Extracted records:
■ ■ ■

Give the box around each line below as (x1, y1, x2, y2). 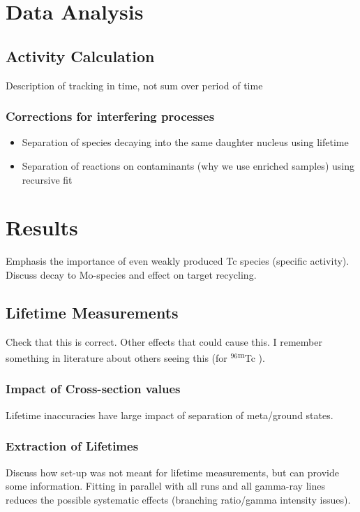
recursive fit (22, 172, 73, 186)
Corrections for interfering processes (6, 108, 215, 125)
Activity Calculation (6, 45, 155, 66)
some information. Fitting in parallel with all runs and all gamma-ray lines (6, 478, 325, 493)
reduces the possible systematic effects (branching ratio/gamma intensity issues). (6, 492, 351, 506)
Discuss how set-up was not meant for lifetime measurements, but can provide (6, 465, 339, 479)
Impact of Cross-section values (6, 380, 181, 397)
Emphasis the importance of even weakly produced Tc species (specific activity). (6, 254, 350, 268)
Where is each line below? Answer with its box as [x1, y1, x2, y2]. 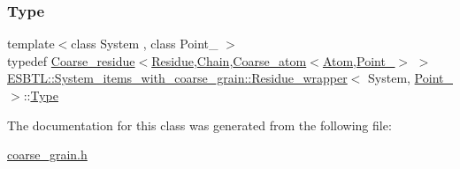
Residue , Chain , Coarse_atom [151, 51, 307, 70]
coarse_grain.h [7, 145, 88, 164]
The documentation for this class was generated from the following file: [7, 115, 392, 134]
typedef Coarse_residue [7, 51, 135, 70]
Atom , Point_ [322, 51, 395, 70]
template [7, 34, 55, 53]
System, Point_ [368, 69, 453, 87]
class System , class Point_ [71, 34, 218, 53]
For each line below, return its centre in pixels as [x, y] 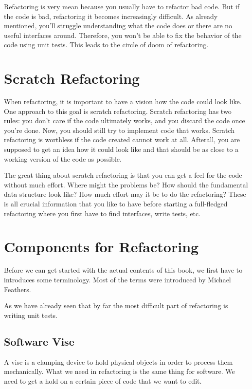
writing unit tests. [31, 315]
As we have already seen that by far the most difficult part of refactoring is [116, 306]
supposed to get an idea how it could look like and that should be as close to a [121, 149]
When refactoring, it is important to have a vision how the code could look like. [123, 102]
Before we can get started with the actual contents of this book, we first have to [123, 270]
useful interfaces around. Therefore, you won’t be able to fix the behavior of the [123, 35]
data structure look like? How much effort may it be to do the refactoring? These [125, 194]
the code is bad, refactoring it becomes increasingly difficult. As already [111, 16]
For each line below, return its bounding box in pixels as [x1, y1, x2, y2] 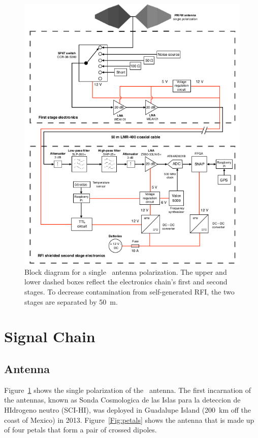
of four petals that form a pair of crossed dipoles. [4, 424, 157, 435]
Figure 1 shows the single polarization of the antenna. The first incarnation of [4, 384, 251, 395]
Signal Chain [4, 326, 95, 347]
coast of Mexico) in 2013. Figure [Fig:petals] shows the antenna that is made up [4, 414, 254, 425]
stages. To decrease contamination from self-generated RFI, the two [24, 286, 235, 297]
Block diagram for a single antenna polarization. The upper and [24, 266, 227, 277]
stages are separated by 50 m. [24, 296, 118, 307]
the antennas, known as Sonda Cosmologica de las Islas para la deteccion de [4, 394, 241, 405]
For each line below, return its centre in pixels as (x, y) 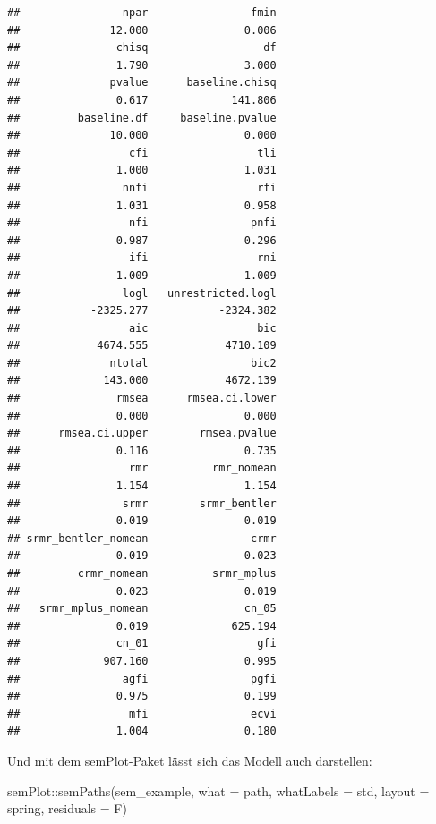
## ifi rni (142, 258)
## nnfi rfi (142, 187)
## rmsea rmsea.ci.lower (142, 399)
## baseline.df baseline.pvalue (142, 118)
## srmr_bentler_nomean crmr (142, 538)
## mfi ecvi (142, 714)
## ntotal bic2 (142, 363)
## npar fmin (142, 13)
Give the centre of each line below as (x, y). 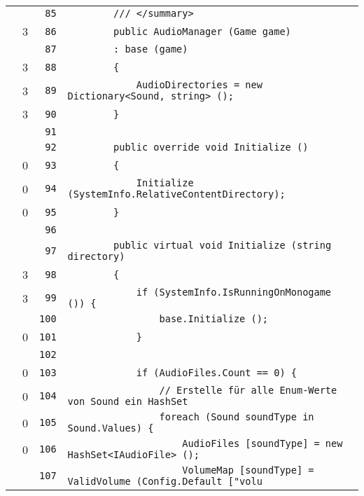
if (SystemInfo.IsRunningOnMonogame (234, 292)
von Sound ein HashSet (128, 401)
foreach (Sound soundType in (237, 417)
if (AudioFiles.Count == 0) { (216, 372)
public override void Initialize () (211, 147)
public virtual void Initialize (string (223, 245)
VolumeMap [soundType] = (248, 470)
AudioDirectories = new (199, 85)

■ ■ ■

> Problem statement:
The answer must be every line of the entries that includes the word "already".

> Your solution:
As we have already seen that by far the most difficult part of refactoring is [116, 306]
the code is bad, refactoring it becomes increasingly difficult. As already [111, 16]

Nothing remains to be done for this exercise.